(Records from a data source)
+--
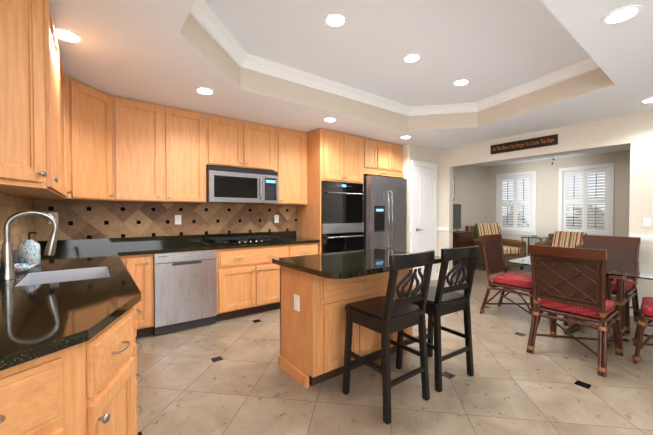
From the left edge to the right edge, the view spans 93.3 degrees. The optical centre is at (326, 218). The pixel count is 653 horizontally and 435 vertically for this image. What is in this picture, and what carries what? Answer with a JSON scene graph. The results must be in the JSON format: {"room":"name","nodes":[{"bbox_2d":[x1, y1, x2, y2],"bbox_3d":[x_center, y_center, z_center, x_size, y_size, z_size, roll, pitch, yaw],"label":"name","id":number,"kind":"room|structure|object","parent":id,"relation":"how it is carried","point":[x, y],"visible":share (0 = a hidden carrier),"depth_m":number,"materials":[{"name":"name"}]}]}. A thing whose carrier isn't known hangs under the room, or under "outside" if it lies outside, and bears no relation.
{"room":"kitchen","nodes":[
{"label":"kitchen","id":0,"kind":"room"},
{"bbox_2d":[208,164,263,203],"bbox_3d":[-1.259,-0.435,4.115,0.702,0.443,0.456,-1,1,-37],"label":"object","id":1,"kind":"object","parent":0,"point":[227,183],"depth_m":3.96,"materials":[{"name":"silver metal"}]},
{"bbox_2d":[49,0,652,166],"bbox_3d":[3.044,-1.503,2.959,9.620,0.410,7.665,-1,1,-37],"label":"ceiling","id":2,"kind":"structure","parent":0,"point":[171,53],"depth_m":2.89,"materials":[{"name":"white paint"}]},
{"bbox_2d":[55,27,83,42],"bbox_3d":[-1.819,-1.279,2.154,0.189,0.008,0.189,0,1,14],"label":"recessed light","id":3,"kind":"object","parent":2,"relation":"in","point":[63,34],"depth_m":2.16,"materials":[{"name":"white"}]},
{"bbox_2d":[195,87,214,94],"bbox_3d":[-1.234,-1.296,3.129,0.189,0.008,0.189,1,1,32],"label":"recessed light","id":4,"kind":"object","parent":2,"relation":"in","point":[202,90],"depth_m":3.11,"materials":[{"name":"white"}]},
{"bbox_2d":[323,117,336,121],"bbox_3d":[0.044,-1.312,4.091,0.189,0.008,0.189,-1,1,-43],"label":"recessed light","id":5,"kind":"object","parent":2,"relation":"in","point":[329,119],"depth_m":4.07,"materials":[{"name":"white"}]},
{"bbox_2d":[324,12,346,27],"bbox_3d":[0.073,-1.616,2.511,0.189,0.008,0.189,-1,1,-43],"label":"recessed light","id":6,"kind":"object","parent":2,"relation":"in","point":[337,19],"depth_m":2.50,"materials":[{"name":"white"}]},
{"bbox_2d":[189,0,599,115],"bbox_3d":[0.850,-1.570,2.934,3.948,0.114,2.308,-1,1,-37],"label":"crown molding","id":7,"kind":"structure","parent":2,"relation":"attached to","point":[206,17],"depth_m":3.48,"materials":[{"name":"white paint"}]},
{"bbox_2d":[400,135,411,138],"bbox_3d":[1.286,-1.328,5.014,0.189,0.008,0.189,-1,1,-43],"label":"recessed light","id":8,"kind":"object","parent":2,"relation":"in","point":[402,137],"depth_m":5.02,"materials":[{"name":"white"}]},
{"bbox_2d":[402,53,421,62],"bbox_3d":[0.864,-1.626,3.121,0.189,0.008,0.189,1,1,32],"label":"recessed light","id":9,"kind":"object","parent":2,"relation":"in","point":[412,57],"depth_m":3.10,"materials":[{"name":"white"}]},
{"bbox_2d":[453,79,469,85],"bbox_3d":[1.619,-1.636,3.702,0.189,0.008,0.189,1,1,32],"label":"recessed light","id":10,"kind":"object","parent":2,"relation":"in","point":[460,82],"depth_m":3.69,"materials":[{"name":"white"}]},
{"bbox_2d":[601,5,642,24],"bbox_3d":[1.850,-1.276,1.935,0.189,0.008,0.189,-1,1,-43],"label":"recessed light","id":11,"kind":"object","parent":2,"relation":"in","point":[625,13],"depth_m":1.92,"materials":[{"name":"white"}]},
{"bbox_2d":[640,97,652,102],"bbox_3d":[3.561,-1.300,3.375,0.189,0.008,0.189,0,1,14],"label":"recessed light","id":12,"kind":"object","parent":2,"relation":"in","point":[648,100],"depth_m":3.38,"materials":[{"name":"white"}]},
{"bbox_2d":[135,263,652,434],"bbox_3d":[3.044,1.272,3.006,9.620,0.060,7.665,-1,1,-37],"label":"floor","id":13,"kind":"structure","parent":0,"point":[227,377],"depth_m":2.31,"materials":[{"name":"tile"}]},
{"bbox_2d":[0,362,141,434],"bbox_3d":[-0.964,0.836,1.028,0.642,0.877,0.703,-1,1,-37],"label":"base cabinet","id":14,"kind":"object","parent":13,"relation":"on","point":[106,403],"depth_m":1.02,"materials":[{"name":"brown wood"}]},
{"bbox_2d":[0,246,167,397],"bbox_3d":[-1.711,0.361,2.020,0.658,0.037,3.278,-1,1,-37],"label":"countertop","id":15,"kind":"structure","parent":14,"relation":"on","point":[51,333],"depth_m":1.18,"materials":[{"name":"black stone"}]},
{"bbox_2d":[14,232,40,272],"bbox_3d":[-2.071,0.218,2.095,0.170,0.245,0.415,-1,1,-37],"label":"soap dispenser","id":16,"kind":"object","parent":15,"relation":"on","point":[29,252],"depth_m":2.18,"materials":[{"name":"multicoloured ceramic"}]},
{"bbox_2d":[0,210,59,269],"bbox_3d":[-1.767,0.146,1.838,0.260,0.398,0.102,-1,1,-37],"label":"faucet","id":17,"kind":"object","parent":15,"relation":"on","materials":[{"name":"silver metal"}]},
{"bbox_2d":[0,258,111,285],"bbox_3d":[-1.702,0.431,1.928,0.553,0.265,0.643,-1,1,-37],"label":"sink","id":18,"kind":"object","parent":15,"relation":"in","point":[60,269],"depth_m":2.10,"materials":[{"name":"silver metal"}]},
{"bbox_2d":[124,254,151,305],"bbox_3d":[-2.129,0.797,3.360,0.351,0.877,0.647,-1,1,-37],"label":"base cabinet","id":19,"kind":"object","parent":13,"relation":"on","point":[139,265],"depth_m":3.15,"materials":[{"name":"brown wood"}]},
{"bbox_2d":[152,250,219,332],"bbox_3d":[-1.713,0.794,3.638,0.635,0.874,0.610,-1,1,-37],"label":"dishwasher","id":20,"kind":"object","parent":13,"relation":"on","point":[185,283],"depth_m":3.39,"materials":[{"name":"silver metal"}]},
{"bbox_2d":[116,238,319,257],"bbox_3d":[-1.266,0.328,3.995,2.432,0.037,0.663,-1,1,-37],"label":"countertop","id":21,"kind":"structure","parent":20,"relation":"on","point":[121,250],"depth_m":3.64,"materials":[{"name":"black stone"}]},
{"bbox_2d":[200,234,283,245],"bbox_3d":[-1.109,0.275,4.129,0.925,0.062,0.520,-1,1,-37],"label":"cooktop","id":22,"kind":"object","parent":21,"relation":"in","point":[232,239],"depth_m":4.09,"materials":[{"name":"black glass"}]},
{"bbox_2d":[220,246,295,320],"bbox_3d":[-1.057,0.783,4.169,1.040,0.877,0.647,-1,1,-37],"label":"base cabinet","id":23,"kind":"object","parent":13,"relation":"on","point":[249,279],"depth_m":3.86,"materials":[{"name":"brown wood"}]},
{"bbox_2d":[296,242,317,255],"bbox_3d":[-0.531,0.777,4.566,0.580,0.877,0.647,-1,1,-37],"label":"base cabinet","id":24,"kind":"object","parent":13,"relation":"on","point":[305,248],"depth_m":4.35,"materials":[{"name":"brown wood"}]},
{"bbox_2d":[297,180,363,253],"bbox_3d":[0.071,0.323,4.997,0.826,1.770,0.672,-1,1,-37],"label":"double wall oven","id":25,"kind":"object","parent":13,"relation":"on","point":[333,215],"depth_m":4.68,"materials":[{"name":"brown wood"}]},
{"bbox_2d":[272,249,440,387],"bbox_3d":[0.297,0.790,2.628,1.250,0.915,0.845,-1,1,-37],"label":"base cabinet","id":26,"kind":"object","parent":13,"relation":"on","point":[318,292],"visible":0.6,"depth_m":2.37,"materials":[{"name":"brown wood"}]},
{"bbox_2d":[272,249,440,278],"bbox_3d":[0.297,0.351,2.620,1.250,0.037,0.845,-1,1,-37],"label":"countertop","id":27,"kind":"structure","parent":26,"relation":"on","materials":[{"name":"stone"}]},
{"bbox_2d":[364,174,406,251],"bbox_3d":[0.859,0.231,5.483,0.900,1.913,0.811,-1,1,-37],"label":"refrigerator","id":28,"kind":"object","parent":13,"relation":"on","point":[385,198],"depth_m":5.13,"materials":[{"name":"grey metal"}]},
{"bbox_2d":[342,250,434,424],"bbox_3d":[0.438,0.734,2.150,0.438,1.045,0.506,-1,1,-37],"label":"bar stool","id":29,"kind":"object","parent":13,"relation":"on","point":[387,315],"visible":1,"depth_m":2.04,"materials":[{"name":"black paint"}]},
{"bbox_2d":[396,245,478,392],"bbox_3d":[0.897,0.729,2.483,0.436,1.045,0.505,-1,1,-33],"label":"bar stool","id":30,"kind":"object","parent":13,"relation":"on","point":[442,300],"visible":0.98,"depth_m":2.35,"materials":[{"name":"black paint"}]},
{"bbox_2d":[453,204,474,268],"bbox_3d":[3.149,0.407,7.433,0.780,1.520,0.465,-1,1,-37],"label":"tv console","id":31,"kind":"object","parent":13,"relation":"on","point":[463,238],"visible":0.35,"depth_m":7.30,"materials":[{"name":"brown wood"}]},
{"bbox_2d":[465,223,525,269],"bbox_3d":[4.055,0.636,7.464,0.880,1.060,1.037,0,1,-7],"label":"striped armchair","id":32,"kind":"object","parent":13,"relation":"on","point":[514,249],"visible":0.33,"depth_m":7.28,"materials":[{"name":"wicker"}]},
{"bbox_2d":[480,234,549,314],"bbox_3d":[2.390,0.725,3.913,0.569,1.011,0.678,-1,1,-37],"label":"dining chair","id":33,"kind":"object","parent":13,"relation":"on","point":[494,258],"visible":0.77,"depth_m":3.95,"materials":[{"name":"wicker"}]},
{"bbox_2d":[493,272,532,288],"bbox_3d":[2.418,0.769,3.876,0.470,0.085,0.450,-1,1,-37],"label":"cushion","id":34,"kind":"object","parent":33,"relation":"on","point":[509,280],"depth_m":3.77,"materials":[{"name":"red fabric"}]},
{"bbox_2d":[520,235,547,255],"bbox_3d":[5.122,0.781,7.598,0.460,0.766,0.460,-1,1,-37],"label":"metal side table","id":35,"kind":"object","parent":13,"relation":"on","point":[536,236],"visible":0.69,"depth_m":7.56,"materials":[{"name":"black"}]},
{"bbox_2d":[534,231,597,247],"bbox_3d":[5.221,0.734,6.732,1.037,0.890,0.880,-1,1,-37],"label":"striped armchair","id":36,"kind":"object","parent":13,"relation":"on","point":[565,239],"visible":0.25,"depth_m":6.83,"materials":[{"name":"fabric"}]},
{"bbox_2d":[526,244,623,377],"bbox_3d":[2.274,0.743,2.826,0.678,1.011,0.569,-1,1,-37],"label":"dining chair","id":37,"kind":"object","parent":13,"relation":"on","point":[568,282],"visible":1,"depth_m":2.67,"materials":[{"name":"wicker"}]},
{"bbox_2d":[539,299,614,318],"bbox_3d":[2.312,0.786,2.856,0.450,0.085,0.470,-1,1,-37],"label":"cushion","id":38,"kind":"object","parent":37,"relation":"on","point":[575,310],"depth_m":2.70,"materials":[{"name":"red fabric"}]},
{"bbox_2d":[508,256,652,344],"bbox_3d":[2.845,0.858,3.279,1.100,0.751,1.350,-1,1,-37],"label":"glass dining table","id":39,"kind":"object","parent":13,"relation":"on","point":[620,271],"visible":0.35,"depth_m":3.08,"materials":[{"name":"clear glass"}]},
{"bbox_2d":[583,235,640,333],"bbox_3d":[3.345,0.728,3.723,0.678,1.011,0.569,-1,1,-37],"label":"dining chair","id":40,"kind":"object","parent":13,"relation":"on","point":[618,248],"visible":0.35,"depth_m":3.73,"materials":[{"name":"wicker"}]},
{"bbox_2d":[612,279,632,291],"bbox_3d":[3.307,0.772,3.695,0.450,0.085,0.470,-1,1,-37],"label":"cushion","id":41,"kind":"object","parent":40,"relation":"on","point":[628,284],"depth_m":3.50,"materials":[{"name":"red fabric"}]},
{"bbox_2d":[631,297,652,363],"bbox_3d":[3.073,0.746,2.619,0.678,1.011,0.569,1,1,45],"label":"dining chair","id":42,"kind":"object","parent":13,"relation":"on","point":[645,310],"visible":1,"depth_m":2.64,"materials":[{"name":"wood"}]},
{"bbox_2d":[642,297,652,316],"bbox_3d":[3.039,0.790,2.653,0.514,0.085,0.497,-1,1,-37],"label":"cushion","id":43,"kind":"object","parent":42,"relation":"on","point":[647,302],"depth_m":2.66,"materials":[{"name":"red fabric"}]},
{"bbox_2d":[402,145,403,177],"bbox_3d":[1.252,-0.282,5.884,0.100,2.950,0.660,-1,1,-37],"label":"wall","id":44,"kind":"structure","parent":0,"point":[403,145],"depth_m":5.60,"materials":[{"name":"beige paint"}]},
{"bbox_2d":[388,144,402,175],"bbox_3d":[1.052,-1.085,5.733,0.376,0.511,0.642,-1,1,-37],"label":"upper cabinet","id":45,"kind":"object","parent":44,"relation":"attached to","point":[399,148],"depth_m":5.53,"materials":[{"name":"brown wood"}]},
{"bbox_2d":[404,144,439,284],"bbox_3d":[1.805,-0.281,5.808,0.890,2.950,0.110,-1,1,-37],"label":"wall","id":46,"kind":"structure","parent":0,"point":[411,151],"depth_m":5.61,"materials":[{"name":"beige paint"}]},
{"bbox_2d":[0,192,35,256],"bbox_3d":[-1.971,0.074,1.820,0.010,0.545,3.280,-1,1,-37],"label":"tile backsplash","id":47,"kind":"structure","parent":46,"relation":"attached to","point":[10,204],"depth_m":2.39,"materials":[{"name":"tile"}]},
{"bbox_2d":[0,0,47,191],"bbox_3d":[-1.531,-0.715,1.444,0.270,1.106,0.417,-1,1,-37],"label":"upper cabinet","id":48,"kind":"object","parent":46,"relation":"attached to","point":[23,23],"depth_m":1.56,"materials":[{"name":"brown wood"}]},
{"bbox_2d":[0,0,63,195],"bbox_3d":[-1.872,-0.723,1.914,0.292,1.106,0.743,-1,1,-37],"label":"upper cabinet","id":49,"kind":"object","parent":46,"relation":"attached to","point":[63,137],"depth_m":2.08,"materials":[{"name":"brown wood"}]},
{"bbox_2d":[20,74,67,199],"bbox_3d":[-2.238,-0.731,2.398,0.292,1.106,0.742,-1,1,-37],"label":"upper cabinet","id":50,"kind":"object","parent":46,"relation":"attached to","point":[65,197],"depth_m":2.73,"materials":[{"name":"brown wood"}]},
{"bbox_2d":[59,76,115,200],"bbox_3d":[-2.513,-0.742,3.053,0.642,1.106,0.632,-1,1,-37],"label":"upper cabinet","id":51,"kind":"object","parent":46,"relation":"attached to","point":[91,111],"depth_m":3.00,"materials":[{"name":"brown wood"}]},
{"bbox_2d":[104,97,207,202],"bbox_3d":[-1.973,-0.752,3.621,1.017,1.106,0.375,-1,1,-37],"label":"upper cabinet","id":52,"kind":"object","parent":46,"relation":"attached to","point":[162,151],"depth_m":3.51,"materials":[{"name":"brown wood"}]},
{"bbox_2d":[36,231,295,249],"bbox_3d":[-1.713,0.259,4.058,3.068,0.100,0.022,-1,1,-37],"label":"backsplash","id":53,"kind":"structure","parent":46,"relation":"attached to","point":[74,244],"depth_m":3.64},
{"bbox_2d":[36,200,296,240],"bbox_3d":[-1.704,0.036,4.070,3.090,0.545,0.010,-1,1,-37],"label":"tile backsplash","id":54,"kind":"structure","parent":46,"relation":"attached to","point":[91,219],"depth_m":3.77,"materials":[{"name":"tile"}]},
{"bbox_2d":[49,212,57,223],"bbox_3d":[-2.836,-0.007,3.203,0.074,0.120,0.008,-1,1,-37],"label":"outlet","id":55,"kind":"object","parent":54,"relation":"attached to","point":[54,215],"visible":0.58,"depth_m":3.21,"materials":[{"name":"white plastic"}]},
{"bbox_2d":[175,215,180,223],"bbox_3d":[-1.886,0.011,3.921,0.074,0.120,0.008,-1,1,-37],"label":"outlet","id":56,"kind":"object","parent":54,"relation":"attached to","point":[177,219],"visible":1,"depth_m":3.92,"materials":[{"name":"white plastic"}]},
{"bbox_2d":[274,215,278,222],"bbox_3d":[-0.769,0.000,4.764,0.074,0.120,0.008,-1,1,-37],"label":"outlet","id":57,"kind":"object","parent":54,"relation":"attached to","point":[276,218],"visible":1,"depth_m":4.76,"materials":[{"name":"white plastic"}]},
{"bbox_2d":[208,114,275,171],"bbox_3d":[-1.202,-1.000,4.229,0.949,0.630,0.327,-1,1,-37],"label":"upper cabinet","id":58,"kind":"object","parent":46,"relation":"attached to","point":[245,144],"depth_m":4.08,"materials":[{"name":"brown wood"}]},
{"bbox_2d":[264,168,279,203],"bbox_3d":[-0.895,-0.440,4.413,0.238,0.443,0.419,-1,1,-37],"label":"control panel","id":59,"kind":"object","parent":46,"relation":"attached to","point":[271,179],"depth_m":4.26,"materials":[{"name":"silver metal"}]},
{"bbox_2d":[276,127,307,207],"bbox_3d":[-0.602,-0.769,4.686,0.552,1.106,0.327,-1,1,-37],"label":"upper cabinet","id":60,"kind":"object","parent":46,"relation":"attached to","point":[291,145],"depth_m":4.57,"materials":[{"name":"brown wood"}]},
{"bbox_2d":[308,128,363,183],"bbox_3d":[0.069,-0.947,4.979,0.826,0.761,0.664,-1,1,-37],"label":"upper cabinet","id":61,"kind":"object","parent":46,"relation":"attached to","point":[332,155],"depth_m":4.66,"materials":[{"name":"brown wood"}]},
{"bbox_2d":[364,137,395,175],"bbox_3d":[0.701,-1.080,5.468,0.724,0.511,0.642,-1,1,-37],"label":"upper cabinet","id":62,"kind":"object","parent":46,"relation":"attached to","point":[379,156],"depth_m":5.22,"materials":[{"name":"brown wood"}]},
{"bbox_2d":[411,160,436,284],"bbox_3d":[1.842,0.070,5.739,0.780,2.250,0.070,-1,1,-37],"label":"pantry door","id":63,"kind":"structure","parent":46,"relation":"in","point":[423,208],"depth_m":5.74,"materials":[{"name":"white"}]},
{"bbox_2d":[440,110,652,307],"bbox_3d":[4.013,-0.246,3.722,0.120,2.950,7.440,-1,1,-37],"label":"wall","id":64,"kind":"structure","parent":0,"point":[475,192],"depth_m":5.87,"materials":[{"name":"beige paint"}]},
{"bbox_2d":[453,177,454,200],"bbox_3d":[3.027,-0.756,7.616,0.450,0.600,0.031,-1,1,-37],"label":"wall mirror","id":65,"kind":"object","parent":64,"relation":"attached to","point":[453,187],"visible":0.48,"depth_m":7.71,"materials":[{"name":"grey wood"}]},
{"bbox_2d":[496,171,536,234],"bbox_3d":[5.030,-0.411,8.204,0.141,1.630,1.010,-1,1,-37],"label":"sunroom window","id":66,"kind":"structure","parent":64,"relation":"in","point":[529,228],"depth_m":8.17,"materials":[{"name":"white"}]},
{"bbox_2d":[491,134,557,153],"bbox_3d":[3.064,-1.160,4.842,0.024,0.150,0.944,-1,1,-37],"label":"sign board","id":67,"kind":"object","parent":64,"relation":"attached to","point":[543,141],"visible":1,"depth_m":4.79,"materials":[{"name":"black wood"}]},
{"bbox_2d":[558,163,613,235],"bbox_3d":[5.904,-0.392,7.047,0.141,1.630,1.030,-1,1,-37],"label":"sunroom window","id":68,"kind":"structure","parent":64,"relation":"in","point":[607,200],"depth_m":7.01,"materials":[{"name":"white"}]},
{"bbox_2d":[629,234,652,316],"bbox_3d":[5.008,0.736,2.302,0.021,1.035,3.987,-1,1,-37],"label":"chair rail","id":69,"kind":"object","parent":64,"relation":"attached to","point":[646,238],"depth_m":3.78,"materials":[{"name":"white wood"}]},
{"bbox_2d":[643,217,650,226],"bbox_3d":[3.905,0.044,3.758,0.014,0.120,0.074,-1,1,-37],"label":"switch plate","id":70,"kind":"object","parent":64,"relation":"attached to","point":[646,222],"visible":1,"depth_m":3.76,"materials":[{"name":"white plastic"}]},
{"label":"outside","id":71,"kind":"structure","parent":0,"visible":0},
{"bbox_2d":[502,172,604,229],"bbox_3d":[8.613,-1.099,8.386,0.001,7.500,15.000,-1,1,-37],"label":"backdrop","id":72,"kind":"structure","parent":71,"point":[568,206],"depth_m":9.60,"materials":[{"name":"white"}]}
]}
+--
In the entries above, identify each line that includes the string "window", then copy it.

Exercise response:
{"bbox_2d":[496,171,536,234],"bbox_3d":[5.030,-0.411,8.204,0.141,1.630,1.010,-1,1,-37],"label":"sunroom window","id":66,"kind":"structure","parent":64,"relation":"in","point":[529,228],"depth_m":8.17,"materials":[{"name":"white"}]},
{"bbox_2d":[558,163,613,235],"bbox_3d":[5.904,-0.392,7.047,0.141,1.630,1.030,-1,1,-37],"label":"sunroom window","id":68,"kind":"structure","parent":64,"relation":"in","point":[607,200],"depth_m":7.01,"materials":[{"name":"white"}]},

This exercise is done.